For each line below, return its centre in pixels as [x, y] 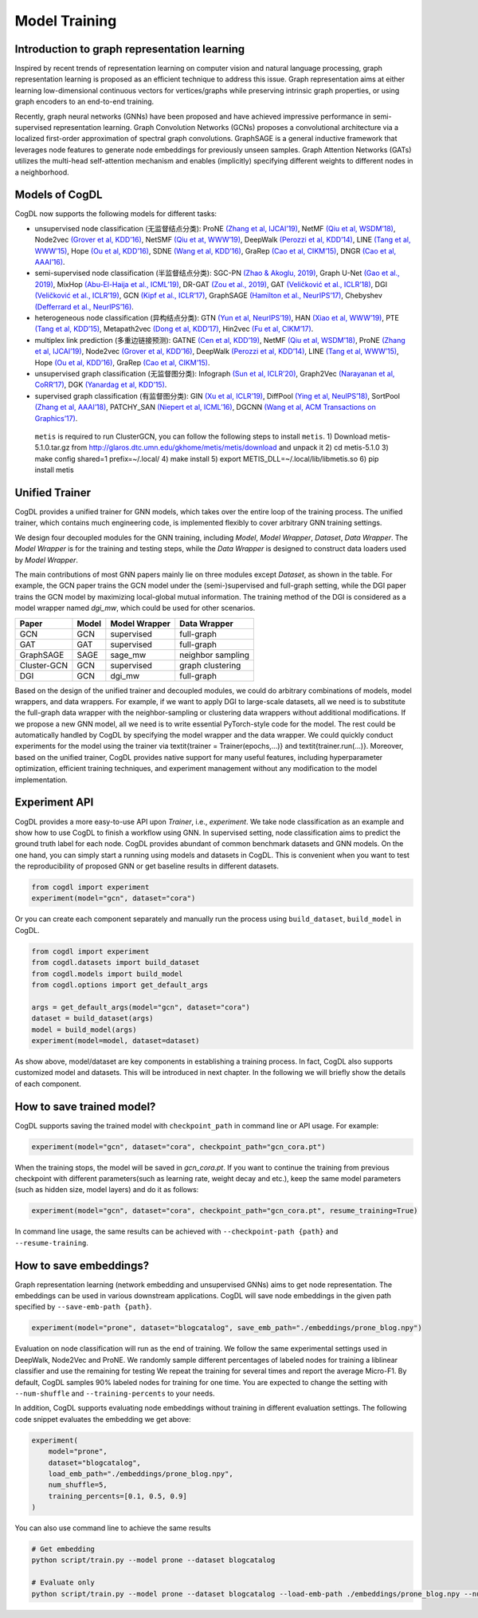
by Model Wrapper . [47, 560]
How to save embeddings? [82, 1265]
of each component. [48, 1084]
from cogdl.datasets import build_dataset [116, 963]
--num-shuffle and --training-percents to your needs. [115, 1393]
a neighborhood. [42, 172]
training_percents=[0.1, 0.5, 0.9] [118, 1496]
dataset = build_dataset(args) [93, 1018]
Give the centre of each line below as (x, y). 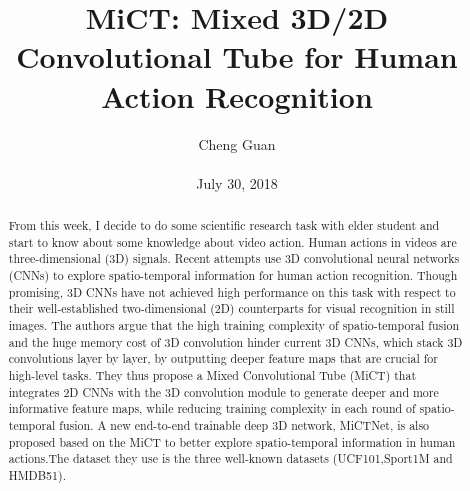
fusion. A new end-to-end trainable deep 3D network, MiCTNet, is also (244, 424)
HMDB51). (37, 474)
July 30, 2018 (237, 182)
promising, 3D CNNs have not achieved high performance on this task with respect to (232, 291)
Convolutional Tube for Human (237, 56)
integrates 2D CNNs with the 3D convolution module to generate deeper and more (223, 391)
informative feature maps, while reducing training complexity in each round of (212, 408)
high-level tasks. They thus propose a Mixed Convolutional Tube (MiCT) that (212, 374)
-------------------------
What to work on - Please retype, without any change, the line containing "July 30, 2018 (237, 182)" and every line after it to the end of the entries above, and only those.

Solution -
July 30, 2018 (237, 182)
promising, 3D CNNs have not achieved high performance on this task with respect to (232, 291)
Convolutional Tube for Human (237, 56)
integrates 2D CNNs with the 3D convolution module to generate deeper and more (223, 391)
informative feature maps, while reducing training complexity in each round of (212, 408)
high-level tasks. They thus propose a Mixed Convolutional Tube (MiCT) that (212, 374)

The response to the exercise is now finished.